Build your own spam filter with PHP and DNSBLs
December 2, 2006
Have you ever gotten an email asking if want certain parts of your body enlarged, parts that you might not even have? Was the next email you read one asking if you want to loose the inches you’ve recently gained? Did you ever notice how these emails are always from people that you are fairly certain have nothing to do with the contents of the email. Did MTeresa@Vatican.org really send that diet pill email? Have you ever gotten returned or rejected “can’t be delivered” emails from addressed you’ve never ever sent an email to?
I have.
SPAM. It’s HORRIBLE! My email box for Brian@TheCodeCave.com probably gets 3 to 1 spam over real email. I expected that. I put that address out everywhere and don’t protect it. It is meant to be my public address. But the FROM addresses on all that email never indicates who the email is really from. Even the company information inside the email header is faked. The spammers will grab someother name on their spam list and use it as their from address. I’ve had my name put into the from address of emails a few times. It’s an annoying problem, just ask the Nuclear Moose.
Why this can happen is a long story. It all relates back to the fact that SMTP and port 25 were never meant for submitting emails to email servers. SMTP was only meant for server to server communications. However, that’s for a different post. The long and short of it is that everything can be faked except for one thing: the IP address of the server that sent the email.
Because that IP address is accurate, you can use it to tell if the person that sent the email is a spammer. The post tells you a couple ways to do that. And because this is The Code Cave, you get a fully functional php routine to boot.
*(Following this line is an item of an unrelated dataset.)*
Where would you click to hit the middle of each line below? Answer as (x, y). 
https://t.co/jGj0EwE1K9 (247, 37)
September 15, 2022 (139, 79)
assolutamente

First let me show you what I am talking about. Emails contain lots of information that you don’t normally see. Most of that information is in the header of the email. Each email client has different ways of showing email headers. You might find it by viewing the properties of the email. In Outlook, you can see it by choosing, from an open email, View->Options. It will be there under the name of “Internet Headers”.
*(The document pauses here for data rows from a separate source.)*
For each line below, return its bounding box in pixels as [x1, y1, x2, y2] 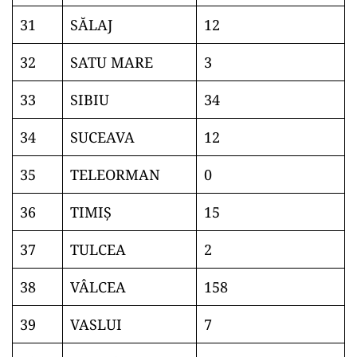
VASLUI [70, 315, 122, 334]
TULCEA [70, 240, 126, 259]
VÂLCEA [70, 277, 126, 296]
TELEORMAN [70, 165, 160, 184]
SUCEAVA [70, 127, 135, 147]
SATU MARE [70, 53, 153, 72]
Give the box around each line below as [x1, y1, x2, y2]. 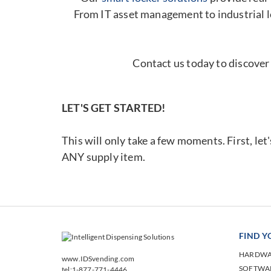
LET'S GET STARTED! [62, 100, 166, 114]
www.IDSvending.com [62, 253, 135, 263]
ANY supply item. [62, 149, 145, 163]
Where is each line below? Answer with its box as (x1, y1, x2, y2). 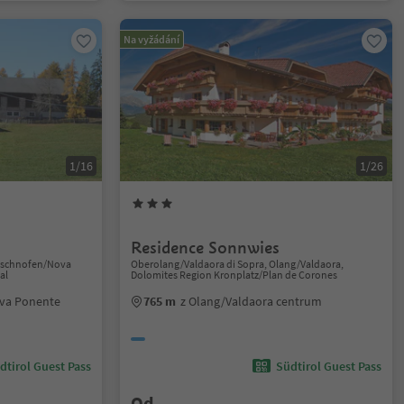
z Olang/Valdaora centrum (180, 293, 323, 309)
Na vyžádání (124, 32, 180, 46)
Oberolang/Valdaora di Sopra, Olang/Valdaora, (131, 257, 344, 271)
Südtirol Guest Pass (275, 358, 381, 374)
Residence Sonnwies (131, 237, 280, 258)
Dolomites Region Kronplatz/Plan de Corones (131, 268, 338, 281)
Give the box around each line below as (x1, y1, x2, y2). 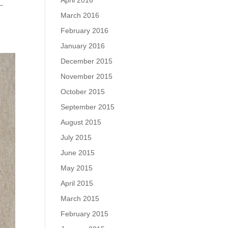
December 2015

Here is what one email header looked like that came to me back in June:
|
Return-Path: <tkuhnel@alushiptechnology.com> |
Almost all of that information in there about who sent this stuff is garbage. “alushiptechnology.com” had nothing to do with the email. Poor TKuhnel certainly had nothing to do with it. He/She just has their email address out there in the spam databases. Google even shows 10 or more names associated with this poor shlep.
But the secret is that “client-ip=74.139.17.40″ in the Received SPF header is accurate. That is the machine that sent the spam. And if it sent one spam, it’s quite likely that it has sent more. That’s when DNSBLs come in. DNSBL stands for Domain Name Server Black List. Usually these lists are generated by creating an email address that is never meant for real use. Then any emails that arrive at that address is, by definition, spam. These addresses are called SPAM Traps. And the places where they are located are often called Honey Pots.
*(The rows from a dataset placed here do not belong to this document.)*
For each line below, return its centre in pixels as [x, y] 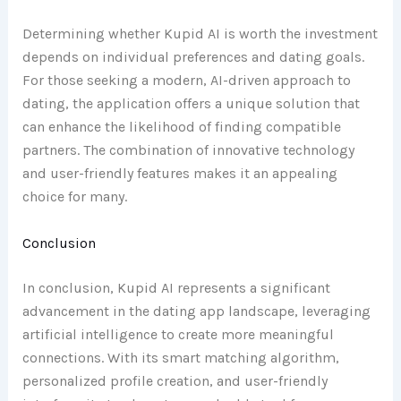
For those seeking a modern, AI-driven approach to [186, 80]
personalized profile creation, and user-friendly [175, 380]
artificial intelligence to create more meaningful [178, 334]
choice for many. [74, 196]
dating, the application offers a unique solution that [191, 103]
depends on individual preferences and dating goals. [193, 56]
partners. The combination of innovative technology [188, 149]
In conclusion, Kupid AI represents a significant [176, 287]
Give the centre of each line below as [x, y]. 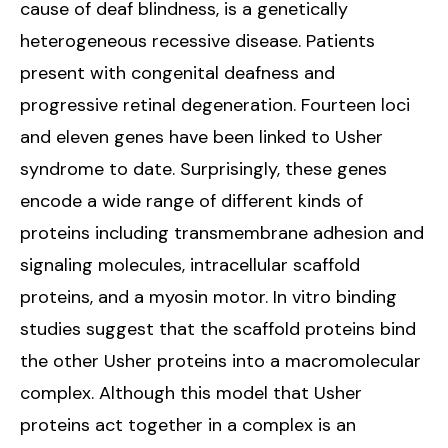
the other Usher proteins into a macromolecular [220, 360]
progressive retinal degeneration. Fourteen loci [215, 104]
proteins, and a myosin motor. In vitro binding [208, 296]
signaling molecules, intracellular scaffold [190, 264]
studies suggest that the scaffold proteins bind [218, 328]
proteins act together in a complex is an [188, 424]
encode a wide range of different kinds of [191, 200]
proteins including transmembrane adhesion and [222, 232]
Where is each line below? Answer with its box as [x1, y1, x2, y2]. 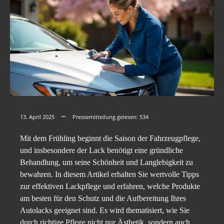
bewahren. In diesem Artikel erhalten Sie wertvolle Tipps [20, 170, 199, 179]
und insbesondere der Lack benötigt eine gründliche [20, 146, 183, 155]
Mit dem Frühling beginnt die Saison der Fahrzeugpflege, [20, 134, 200, 143]
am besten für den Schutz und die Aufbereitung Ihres [20, 194, 186, 203]
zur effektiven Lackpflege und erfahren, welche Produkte [20, 182, 200, 191]
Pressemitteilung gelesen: [72, 113, 139, 121]
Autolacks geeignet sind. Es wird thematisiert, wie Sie [20, 206, 189, 215]
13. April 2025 [20, 113, 54, 121]

These lists of spammer IP address are made available to anyone anyone that wants to use them. Let’s take a look at how another IP address, 202.177.183.110, is identified by various DNSBLs:
DNSBL – Result (Reason)
AHBL – LISTED (127.0.0.3)
CBL – LISTED (127.0.0.2)
DNSBLNETAUOSPS – LISTED (127.0.0.2)
DNSBLNETAUT1 – LISTED (127.0.0.2)
DSBL – LISTED (127.0.0.2)
DSBLALL – LISTED (127.0.0.2)
EMAILBASURA – LISTED (127.0.0.2)
NJABLPROXIES – LISTED (127.0.0.9)
PSBL – LISTED (127.0.0.2)
SBL-XBL – LISTED (127.0.0.2)
SORBS-HTTP – LISTED (127.0.0.2)
SORBS-SOCKS – LISTED (127.0.0.3)
TQM-DYNAMIC – LISTED (127.0.0.2)
TQM-SPAMTRAP – LISTED (127.0.0.3)
UCEPROTECTL1 – LISTED (127.0.0.2)
Clearly this address was used by a spammer. But how can you take advantage of this?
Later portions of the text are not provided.